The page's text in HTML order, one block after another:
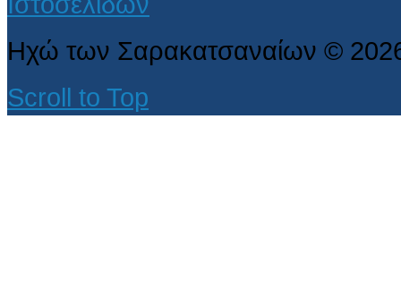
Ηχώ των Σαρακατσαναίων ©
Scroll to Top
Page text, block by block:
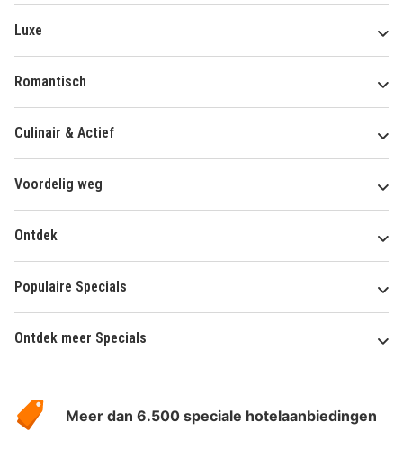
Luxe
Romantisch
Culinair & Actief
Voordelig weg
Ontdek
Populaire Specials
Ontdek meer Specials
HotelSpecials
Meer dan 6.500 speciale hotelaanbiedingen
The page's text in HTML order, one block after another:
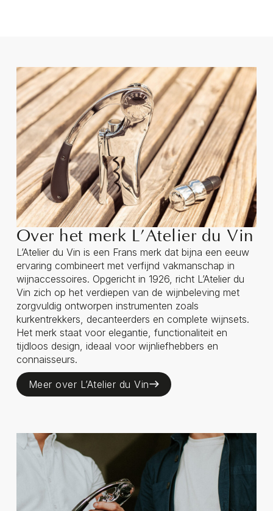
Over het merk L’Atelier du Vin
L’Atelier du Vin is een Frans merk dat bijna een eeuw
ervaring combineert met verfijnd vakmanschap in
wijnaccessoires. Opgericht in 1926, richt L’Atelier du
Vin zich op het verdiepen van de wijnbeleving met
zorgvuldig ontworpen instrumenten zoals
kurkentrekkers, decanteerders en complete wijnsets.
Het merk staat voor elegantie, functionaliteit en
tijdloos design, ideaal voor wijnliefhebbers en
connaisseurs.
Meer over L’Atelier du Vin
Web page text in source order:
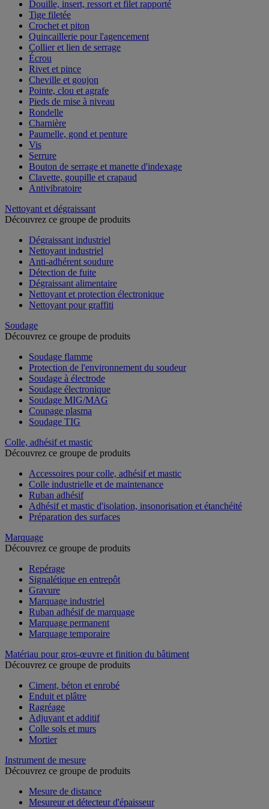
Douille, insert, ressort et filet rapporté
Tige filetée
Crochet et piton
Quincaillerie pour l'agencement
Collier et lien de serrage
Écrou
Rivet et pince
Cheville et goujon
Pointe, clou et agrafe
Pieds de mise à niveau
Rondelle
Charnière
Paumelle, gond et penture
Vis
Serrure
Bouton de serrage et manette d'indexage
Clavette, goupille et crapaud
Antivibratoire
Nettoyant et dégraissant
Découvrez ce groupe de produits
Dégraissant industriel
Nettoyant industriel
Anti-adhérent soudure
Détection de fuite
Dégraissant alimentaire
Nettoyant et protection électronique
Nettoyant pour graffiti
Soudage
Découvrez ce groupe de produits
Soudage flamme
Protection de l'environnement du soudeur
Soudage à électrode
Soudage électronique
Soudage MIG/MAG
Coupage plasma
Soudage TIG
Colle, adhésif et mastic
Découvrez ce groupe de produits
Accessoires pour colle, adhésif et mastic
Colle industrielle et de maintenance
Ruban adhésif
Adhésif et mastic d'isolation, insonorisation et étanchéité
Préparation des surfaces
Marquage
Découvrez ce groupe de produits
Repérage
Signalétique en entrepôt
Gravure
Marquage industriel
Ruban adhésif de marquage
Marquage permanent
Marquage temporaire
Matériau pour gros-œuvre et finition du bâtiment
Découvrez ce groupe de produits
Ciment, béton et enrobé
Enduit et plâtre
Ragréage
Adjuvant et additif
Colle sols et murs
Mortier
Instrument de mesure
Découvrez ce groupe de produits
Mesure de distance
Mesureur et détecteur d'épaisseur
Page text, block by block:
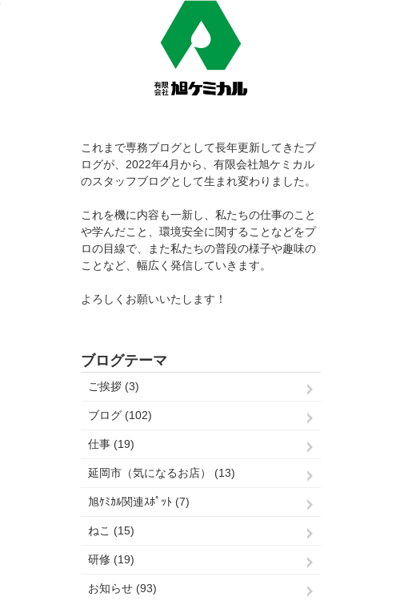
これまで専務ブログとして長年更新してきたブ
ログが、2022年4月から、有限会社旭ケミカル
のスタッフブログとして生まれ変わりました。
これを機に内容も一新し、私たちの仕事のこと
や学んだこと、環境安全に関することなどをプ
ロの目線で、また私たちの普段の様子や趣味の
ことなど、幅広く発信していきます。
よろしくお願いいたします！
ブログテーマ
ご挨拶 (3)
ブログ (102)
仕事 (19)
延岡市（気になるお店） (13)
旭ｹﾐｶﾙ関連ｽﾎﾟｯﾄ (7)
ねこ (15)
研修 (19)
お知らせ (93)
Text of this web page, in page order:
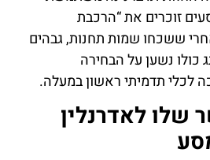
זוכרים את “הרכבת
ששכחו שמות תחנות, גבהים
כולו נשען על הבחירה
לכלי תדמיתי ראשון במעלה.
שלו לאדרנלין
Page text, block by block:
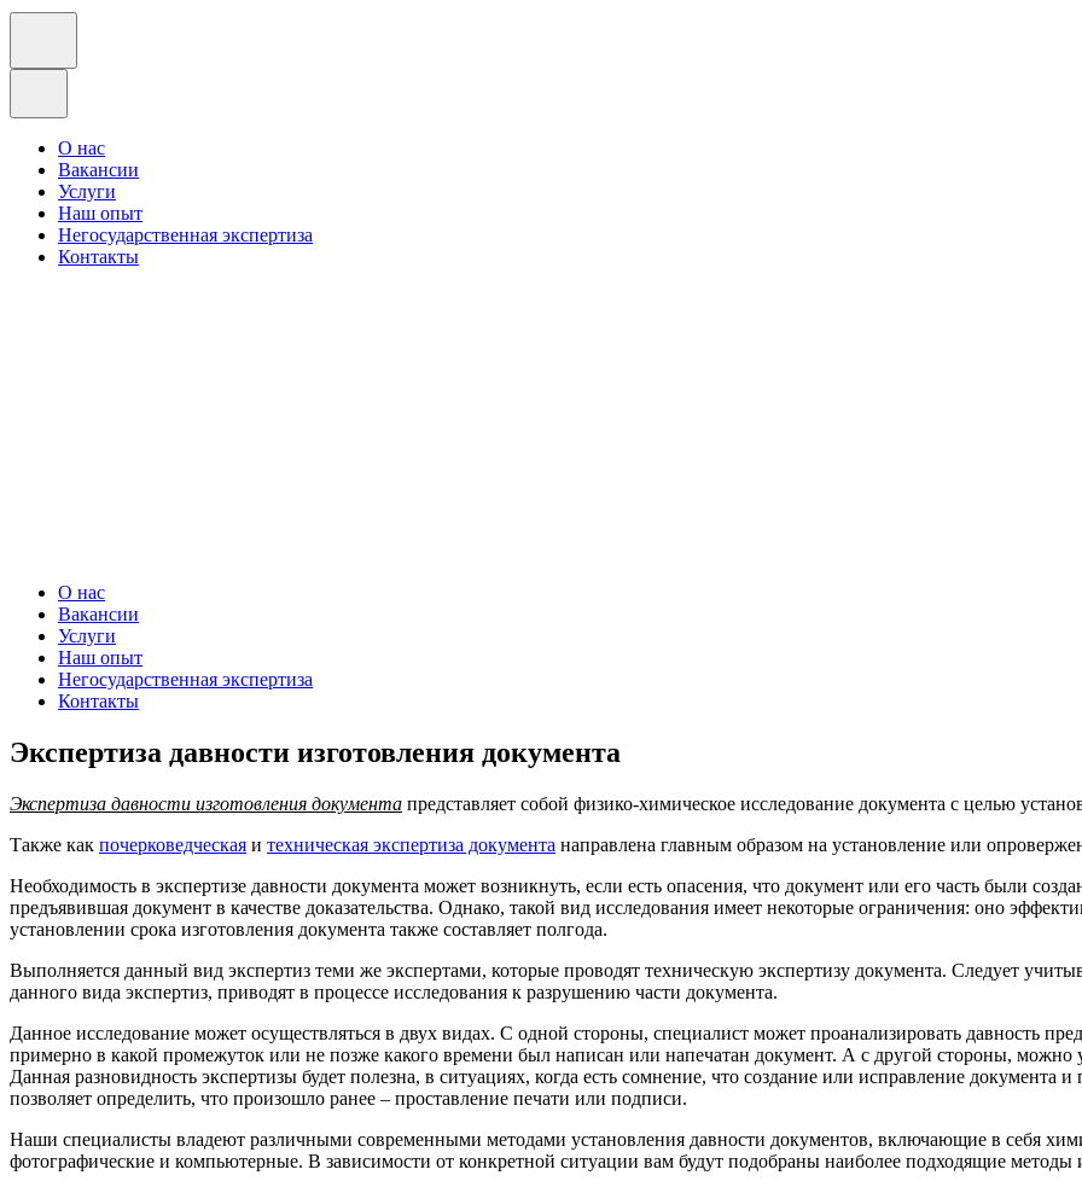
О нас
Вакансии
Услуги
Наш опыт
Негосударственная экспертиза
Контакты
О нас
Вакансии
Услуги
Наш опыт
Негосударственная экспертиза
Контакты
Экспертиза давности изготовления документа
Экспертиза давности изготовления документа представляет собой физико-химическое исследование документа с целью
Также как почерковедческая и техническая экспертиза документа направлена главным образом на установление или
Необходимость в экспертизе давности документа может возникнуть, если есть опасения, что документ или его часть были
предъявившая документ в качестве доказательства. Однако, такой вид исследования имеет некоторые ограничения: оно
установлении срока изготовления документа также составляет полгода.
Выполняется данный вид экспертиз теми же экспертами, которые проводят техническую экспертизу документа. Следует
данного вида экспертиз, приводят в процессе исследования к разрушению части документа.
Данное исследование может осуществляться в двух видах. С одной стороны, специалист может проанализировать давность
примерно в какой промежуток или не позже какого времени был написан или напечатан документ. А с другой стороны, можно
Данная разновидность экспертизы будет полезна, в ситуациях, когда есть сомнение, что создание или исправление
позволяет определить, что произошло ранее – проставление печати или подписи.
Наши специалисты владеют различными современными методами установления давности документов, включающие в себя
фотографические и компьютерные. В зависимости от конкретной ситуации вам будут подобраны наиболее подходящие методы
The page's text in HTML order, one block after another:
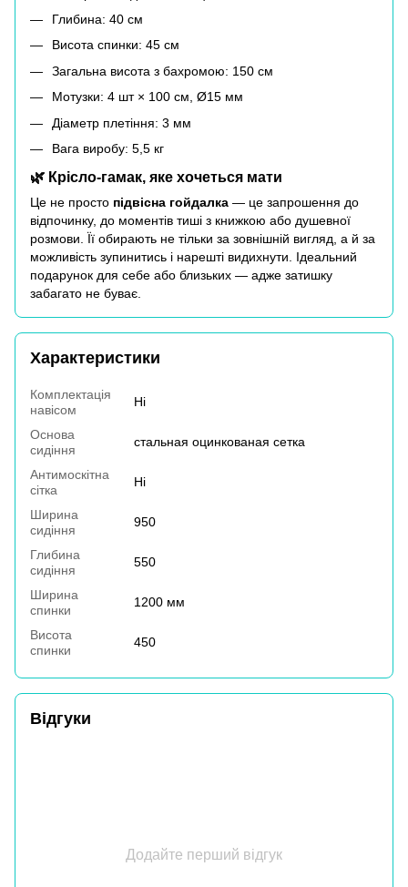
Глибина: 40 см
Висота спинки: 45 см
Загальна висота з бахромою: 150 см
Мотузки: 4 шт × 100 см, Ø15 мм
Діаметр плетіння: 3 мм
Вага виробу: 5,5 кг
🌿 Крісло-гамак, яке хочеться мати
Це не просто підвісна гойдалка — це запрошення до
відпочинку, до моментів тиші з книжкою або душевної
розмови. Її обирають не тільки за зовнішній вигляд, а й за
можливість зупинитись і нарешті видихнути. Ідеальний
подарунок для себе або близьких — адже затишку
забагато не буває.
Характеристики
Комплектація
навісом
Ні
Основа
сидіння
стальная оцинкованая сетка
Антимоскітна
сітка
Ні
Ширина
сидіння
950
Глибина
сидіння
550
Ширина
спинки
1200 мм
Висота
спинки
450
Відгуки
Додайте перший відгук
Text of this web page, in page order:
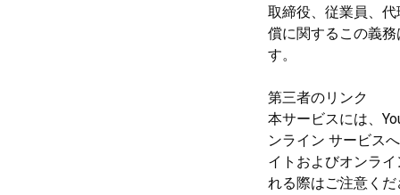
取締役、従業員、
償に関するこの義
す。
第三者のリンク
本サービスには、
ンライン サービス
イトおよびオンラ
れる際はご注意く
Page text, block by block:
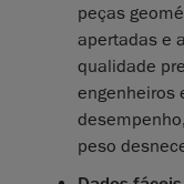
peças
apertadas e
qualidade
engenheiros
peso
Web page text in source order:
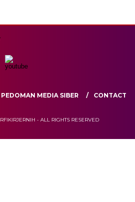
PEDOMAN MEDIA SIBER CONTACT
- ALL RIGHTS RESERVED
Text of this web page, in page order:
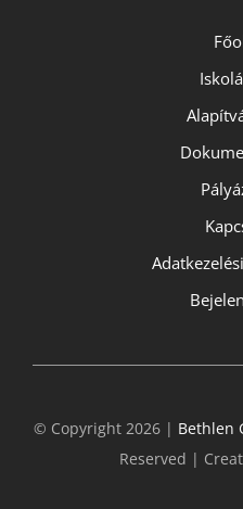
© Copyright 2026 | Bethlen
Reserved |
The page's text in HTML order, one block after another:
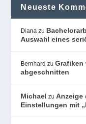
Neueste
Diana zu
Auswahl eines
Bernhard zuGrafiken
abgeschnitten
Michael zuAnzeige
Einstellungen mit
* * * *
Exercise - Return, word for word, the lines of the data above from the line with "установлении срока изготовления" through the line with "данного вида экспертиз, приводят", inclusive.

Result of this task -
установлении срока изготовления документа также составляет полгода.
Выполняется данный вид экспертиз теми же экспертами, которые проводят техническую экспертизу документа. Следует
данного вида экспертиз, приводят в процессе исследования к разрушению части документа.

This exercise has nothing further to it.